Items from a dataset:

Segment Open

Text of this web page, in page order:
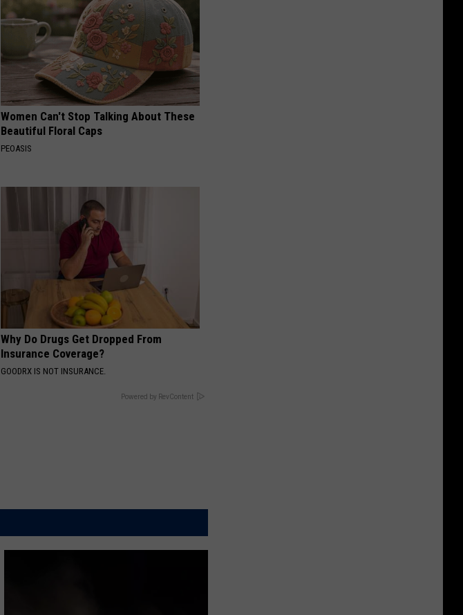
Women Can't Stop Talking About These
Beautiful Floral Caps
PEOASIS
Why Do Drugs Get Dropped From
Insurance Coverage?
GOODRX IS NOT INSURANCE.
Powered by RevContent
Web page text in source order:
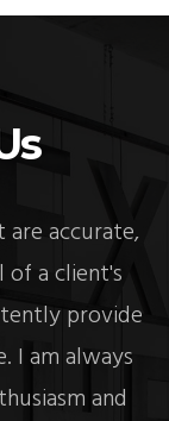
are accurate,
a client's
provide
I am always
and
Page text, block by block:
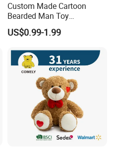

Segment Closed

» **The task**:
When you copy the entries above, reproduce each line exactly and leave out any pictures.

» **Exercise response**:
Text of this web page, in page order:
Women Can't Stop Talking About These
Beautiful Floral Caps
PEOASIS
Why Do Drugs Get Dropped From
Insurance Coverage?
GOODRX IS NOT INSURANCE.
Powered by RevContent
Web page text in source order:
are accurate,
a client's
provide
I am always
and
Page text, block by block:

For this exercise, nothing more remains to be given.